I will also link to the HTTP/2 spec which (as the error above suggests) requires some of the cipher suites you're excluding: https://httpwg.org/specs/rfc7540.html#rfc.section.9.2.2

deployments of HTTP/2 that use TLS 1.2 MUST support TLS_ECDHE_RSA_WITH_AES_128_GCM_SHA256 [TLS-ECDHE] with the P-256 elliptic curve [FIPS186].

[rdb0101]

hi @brandond my apologies, the only cipher I want to limit down to is the following:

kubelet_arg:
  - tls-cipher-suites=TLS_ECDHE_RSA_WITH_AES_256_GCM_SHA384

"DHE" is not one of the six supported, as you've mentioned. So I need to just limit to the above listed cipher.

[brandond]

Right but you can't do that. Kubernetes uses HTTP/2-enabled listeners extensively for internal components, and HTTP/2 requires TLS_ECDHE_RSA_WITH_AES_128_GCM_SHA256 as per the RFC. Kubernetes (or any other HTTP/2 enabled service) does not allow what you want to do.

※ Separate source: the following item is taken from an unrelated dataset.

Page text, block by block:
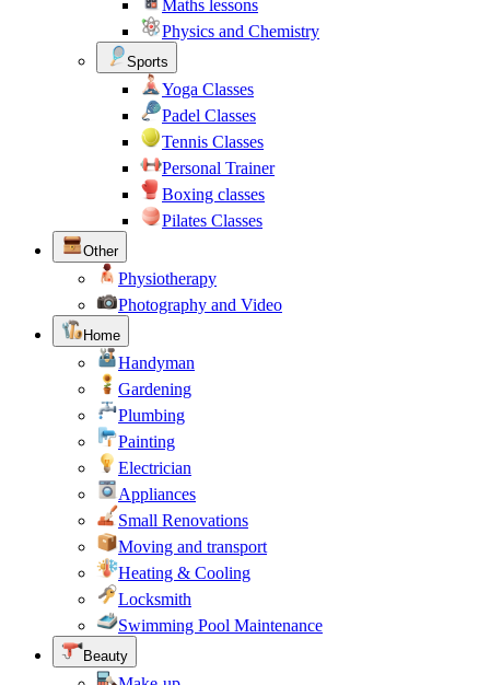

TLS_ECDHE_RSA_WITH_AES_256_GCM_SHA384,TLS_ECDHE_RSA_WITH_AES_128_GCM_SHA256 is the closest you will get on a HTTP/2 endpoint.

[rdb0101]

Okay thank you for clarifying this and now I understand why this is the case. Thank you for your patience and help as well, as I know it took me awhile to come to this conclusion.